**Task**
Look through the data that follows and copy each line with the string "help".

(Collected data entries)

▬▬▬▬▬▬▬▬▬▬

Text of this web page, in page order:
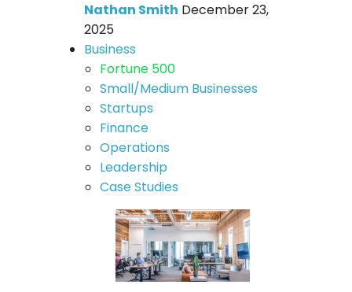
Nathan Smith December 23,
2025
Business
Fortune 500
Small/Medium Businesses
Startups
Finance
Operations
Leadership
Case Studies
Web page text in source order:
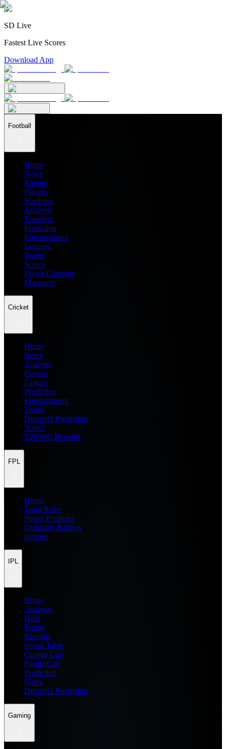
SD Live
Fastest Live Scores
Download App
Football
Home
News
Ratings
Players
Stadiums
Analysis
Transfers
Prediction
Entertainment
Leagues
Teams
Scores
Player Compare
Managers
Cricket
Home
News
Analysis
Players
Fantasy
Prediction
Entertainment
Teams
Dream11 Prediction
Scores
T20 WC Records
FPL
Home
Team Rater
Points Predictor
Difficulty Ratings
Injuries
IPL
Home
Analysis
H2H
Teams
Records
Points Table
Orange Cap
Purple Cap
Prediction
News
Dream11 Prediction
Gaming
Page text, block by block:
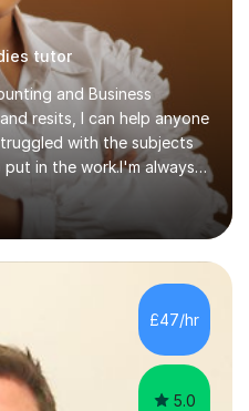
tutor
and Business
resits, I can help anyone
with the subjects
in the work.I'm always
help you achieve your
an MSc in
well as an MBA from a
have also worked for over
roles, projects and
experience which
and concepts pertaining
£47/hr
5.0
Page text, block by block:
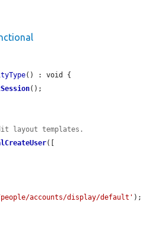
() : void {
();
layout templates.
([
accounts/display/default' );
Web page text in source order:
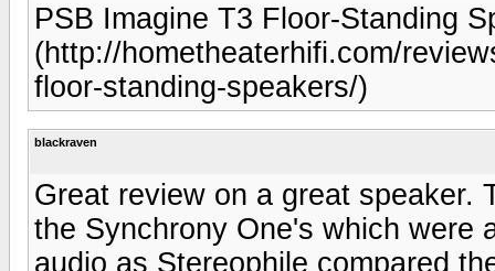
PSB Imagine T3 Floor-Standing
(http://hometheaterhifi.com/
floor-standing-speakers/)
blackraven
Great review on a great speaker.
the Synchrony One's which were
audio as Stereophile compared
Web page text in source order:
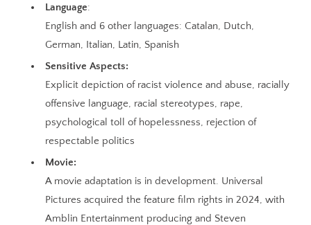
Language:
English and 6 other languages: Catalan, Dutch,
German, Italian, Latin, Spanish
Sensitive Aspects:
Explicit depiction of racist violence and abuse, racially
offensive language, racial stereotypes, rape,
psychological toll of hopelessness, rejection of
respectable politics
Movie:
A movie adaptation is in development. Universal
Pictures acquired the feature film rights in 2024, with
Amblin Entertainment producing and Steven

▬▬▬▬▬▬▬▬▬▬

**Result below**
resits, I can help anyone
help you achieve your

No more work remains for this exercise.